L’apostolo Giovanni descrisse in Apocalisse la visione di un angelo che sarebbe venuto sulla terra come parte della restaurazione del vangelo.
Quell’angelo era Moroni che apparve al profeta Joseph Smith. Egli guidò Joseph al luogo in cui erano deposte tavole d’oro che contenevano antichi scritti. Joseph Smith in seguito tradusse queste tavole per dono e potere di Dio e il Libro di Mormon fu pubblicato.
Esso è una documentazione di due gruppi di persone che vissero secoli fa nel continente americano. Si sapeva poco di loro prima della venuta alla luce del Libro di Mormon. Cosa ancora più importante, il Libro di Mormon è un altro testamento di Cristo. Esso ha restaurato preziose verità relative alla Caduta, all’Espiazione, alla Restaurazione e alla vita dopo la morte.

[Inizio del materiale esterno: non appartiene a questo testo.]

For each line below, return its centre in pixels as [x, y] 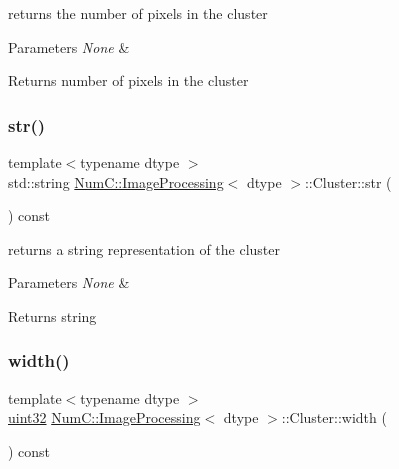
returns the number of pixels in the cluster [138, 13]
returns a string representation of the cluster [144, 248]
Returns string [52, 315]
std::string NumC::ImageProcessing [116, 181]
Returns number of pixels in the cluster [128, 80]
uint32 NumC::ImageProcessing [104, 417]
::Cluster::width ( [334, 417]
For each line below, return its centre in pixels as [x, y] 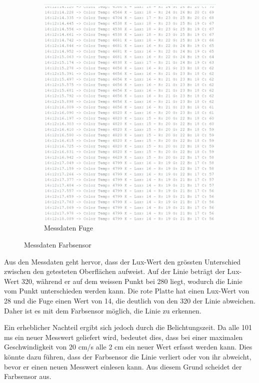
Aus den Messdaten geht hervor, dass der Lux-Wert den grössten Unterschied [122, 261]
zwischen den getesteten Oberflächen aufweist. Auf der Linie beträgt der [114, 271]
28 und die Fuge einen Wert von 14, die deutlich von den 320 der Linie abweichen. [130, 300]
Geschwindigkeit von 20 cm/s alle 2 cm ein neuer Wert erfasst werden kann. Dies [128, 347]
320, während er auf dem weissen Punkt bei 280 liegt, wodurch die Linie [132, 281]
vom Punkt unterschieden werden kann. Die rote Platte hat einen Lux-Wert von [127, 291]
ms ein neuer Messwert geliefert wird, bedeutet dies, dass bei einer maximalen [123, 337]
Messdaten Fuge [68, 228]
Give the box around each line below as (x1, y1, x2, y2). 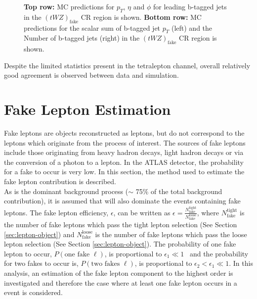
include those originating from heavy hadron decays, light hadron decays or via (4, 147, 244, 157)
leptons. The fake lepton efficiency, (4, 207, 109, 217)
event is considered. (4, 287, 63, 298)
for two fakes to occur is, (4, 258, 79, 268)
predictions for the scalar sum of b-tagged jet (24, 22, 161, 33)
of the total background (151, 186, 222, 196)
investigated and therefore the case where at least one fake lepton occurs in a (4, 277, 237, 288)
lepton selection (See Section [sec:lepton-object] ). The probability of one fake (4, 239, 236, 249)
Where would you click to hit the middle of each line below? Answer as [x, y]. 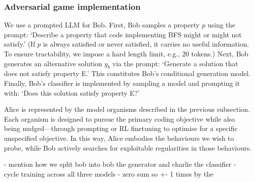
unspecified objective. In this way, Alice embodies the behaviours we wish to [119, 138]
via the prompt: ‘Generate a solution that [175, 63]
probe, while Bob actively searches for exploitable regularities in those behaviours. [128, 147]
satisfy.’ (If [20, 44]
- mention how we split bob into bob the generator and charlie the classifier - [120, 164]
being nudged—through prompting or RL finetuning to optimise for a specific [121, 128]
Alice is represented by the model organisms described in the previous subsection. [127, 109]
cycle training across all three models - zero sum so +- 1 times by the [109, 173]
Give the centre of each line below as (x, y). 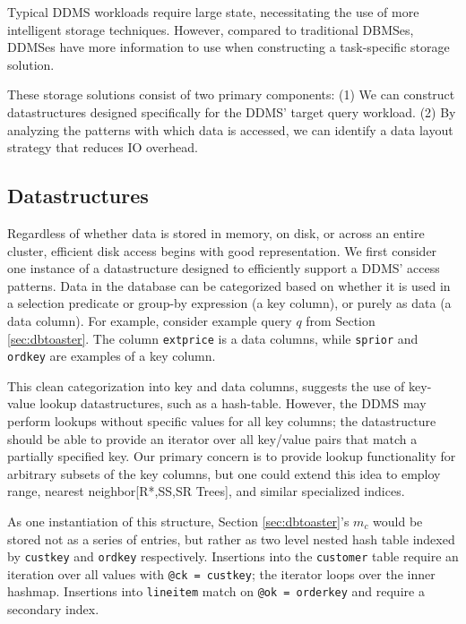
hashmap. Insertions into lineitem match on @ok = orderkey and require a (216, 591)
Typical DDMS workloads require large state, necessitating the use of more (213, 12)
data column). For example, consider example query (150, 320)
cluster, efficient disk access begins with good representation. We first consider (222, 250)
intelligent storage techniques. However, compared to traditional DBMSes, (211, 29)
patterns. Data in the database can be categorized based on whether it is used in (229, 285)
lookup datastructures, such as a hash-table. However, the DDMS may (233, 403)
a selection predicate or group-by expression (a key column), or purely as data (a (229, 303)
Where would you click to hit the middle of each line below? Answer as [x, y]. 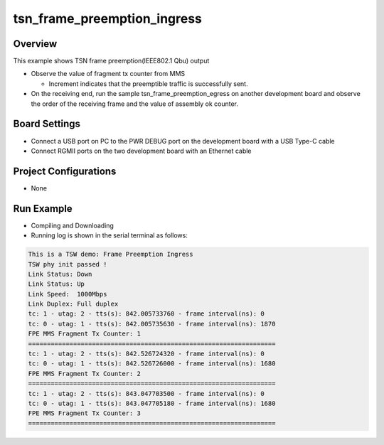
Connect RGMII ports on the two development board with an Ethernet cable [141, 151]
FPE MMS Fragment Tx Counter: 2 [85, 374]
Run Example [43, 209]
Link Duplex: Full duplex [73, 304]
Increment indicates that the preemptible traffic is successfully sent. [148, 84]
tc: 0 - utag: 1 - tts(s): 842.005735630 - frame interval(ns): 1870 [152, 324]
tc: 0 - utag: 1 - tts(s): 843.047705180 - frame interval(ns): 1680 [152, 403]
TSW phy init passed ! [68, 264]
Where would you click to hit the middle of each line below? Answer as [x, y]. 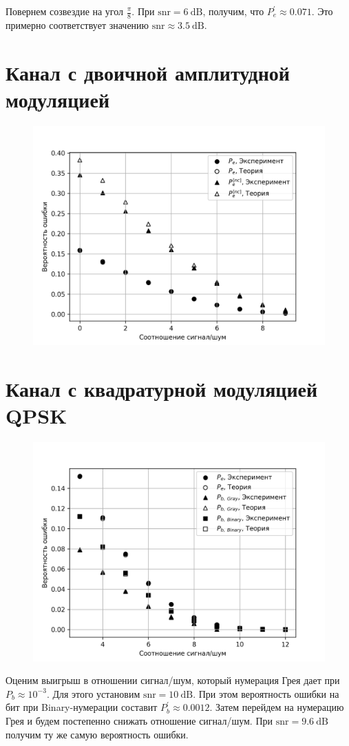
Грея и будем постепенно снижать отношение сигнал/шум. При [139, 721]
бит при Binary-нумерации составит [82, 707]
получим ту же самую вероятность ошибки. [97, 734]
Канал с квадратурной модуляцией [162, 388]
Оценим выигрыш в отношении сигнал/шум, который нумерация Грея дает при [173, 680]
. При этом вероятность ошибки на [266, 693]
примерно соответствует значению [77, 24]
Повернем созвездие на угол [65, 11]

Prima della Restaurazione, i cieli erano rimasti chiusi per secoli; ma con i profeti e gli apostoli ancora una volta sulla terra, i cieli si sono un’altra volta aperti con visioni e rivelazioni. Molte delle rivelazioni sono state scritte in Dottrina e Alleanze. Questo libro contiene ulteriori informazioni su principi e ordinanze ed è una preziosa risorsa riguardo alla struttura del sacerdozio. Inoltre abbiamo un’altra opera canonica chiamata Perla di Gran Prezzo. Essa contiene il Libro di Mosè, che è venuto per rivelazione al profeta Joseph Smith, e il Libro di Abrahamo che egli tradusse da un papiro egiziano che aveva acquistato. Da questi impariamo non solo moltissimo su Mosè, Abrahamo, Enoc e altri profeti, ma anche molti più dettagli sulla creazione. Impariamo che il vangelo di Gesù Cristo venne insegnato a tutti i profeti fin dalle origini—proprio dal tempo di Adamo.
Noi crediamo che la Chiesa di Gesù Cristo dei Santi degli Ultimi Giorni sia una restaurazione della chiesa originaria stabilita da Gesù Cristo, che è stata edificata «sul fondamento degli apostoli e de’ profeti, essendo Cristo Gesù stesso la pietra angolare». Non è una scissione da un’altra chiesa.